┏━━

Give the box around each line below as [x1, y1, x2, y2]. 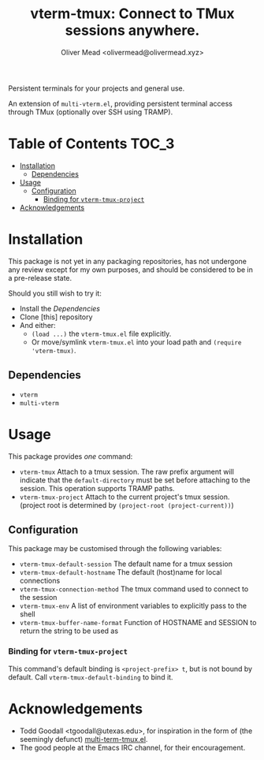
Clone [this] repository [19, 312, 93, 322]
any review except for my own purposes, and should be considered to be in [8, 265, 254, 274]
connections [19, 576, 61, 586]
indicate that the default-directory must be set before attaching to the [19, 475, 251, 485]
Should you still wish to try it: [8, 289, 102, 298]
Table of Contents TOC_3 [8, 135, 175, 153]
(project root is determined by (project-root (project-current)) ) [19, 500, 234, 509]
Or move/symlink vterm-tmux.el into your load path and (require [31, 337, 242, 347]
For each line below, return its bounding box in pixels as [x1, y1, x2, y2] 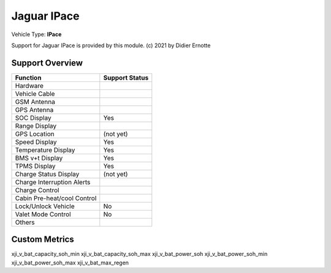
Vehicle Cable [15, 89, 55, 98]
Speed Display [15, 138, 58, 146]
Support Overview [11, 58, 83, 68]
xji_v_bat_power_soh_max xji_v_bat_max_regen [11, 259, 129, 266]
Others [15, 218, 35, 226]
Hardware [15, 81, 44, 90]
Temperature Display [15, 146, 75, 154]
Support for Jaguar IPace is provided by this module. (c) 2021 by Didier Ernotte [11, 42, 211, 49]
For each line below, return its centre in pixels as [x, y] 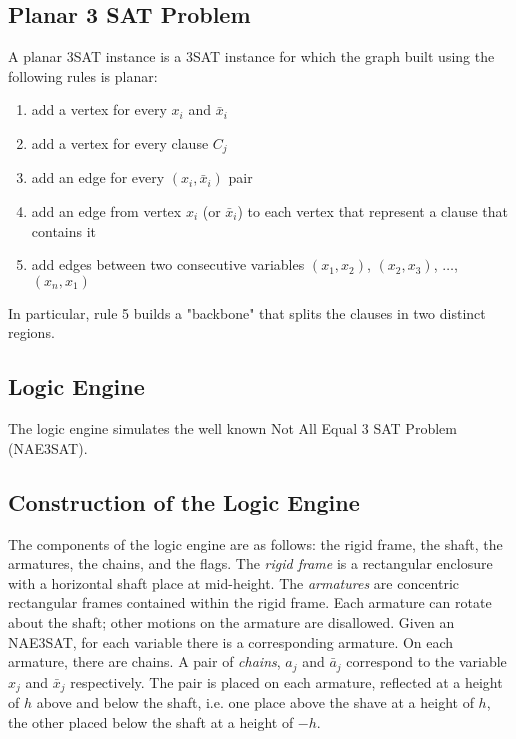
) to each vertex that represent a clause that [373, 211]
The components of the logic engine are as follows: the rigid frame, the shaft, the [255, 543]
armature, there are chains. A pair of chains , [144, 661]
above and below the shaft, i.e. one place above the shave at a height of [255, 702]
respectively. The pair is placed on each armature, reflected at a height [286, 681]
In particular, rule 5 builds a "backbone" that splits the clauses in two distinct [247, 312]
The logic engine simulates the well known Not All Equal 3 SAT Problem [232, 428]
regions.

┗━━

YOUR OBJECTIVE
Output, word for word, the full listing above, with no pictures.

SOLUTION
Give the box around each line below as [x1, y1, x2, y2]. 
Clone [this] repository [19, 312, 93, 322]
any review except for my own purposes, and should be considered to be in [8, 265, 254, 274]
connections [19, 576, 61, 586]
indicate that the default-directory must be set before attaching to the [19, 475, 251, 485]
Should you still wish to try it: [8, 289, 102, 298]
Table of Contents TOC_3 [8, 135, 175, 153]
(project root is determined by (project-root (project-current)) ) [19, 500, 234, 509]
Or move/symlink vterm-tmux.el into your load path and (require [31, 337, 242, 347]
For each line below, return its bounding box in pixels as [x1, y1, x2, y2] 
Vehicle Cable [15, 89, 55, 98]
Speed Display [15, 138, 58, 146]
Support Overview [11, 58, 83, 68]
xji_v_bat_power_soh_max xji_v_bat_max_regen [11, 259, 129, 266]
Others [15, 218, 35, 226]
Hardware [15, 81, 44, 90]
Temperature Display [15, 146, 75, 154]
Support for Jaguar IPace is provided by this module. (c) 2021 by Didier Ernotte [11, 42, 211, 49]
For each line below, return its centre in pixels as [x, y] 
) to each vertex that represent a clause that [373, 211]
The components of the logic engine are as follows: the rigid frame, the shaft, the [255, 543]
armature, there are chains. A pair of chains , [144, 661]
above and below the shaft, i.e. one place above the shave at a height of [255, 702]
respectively. The pair is placed on each armature, reflected at a height [286, 681]
In particular, rule 5 builds a "backbone" that splits the clauses in two distinct [247, 312]
The logic engine simulates the well known Not All Equal 3 SAT Problem [232, 428]
regions.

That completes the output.